Module voxelfuse.periodic
Functions for generating triply periodic structures.
Copyright 2020 - Cole Brauer, Dan Aukes
Expand source code
"""
Functions for generating triply periodic structures.
----
Copyright 2020 - Cole Brauer, Dan Aukes
"""
import math
import numpy as np
from typing import Tuple
from tqdm import tqdm
from voxelfuse.voxel_model import VoxelModel, generateMaterials
def gyroid(size: Tuple[int, int, int] = (15, 15, 15), scale: int = 15, coords: Tuple[int, int, int] = (0, 0, 0), material1: int = 1, material2: int = 2, resolution: float = 1):
"""
Generate a Gyroid pattern over a rectangular region.

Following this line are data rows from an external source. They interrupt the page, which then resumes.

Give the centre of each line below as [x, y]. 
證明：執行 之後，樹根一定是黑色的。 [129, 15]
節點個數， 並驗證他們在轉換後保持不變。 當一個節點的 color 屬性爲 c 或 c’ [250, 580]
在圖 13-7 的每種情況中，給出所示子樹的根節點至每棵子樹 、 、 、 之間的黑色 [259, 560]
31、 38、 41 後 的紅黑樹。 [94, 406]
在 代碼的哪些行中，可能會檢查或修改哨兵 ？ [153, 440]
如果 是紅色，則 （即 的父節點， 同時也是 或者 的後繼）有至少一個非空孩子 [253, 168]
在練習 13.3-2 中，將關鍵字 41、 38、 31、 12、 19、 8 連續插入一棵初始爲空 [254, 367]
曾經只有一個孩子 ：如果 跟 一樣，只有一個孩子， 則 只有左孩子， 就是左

This function will generate two models representing the "positive" and
"negative" halves of the pattern. If a thin surface is desired,
these two models can be dilated and the intersection of the results found.
However, due to the voxel-based representation, this "surface" will have
a non-zero thickness.
Args:
size: Size of rectangular region
scale: Period of the surface function in voxels
coords: Model origin coordinates
material1: Material index for negative model, corresponds to materials.py
material2: Material index for positive model, corresponds to materials.py
resolution: Number of voxels per mm
Returns:
Negative model, Positive model
"""
s = (2 * math.pi) / scale # scaling multipler
modelData = np.zeros((size[0], size[1], size[2]), dtype=np.uint16)

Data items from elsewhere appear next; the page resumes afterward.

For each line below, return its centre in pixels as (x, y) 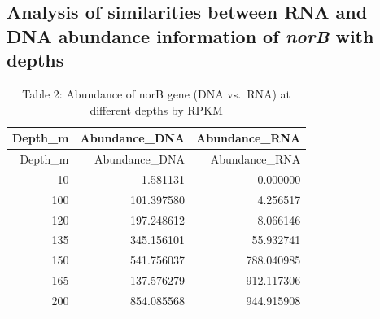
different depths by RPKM (156, 109)
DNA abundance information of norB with (190, 35)
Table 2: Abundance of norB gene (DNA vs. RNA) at (156, 93)

surface_model_inner = VoxelModel(modelData, generateMaterials(material1), coords=coords, resolution=resolution)
surface_model_outer = VoxelModel(modelData, generateMaterials(material2), coords=coords, resolution=resolution)
for x in tqdm(range(size[0]), desc='Generating Gyroid'):
for y in range(size[1]):
for z in range(size[2]):
t_calc = math.sin(x*s) * math.cos(y*s)
t_calc = math.sin(y*s) * math.cos(z*s) + t_calc
t_calc = math.sin(z*s) * math.cos(x*s) + t_calc
if t_calc < 0:
surface_model_inner.voxels[x, y, z] = 1
else:
surface_model_outer.voxels[x, y, z] = 1
return surface_model_inner, surface_model_outer
def schwarzP(size: Tuple[int, int, int] = (15, 15, 15), scale: int = 15, coords: Tuple[int, int, int] = (0, 0, 0), material1: int = 1, material2: int = 2, resolution: float = 1):
"""
Generate a Schwarz P-surface over a rectangular region.
This function will generate two models representing the "positive" and
"negative" halves of the pattern. If a thin surface is desired,
these two models can be dilated and the intersection of the results found.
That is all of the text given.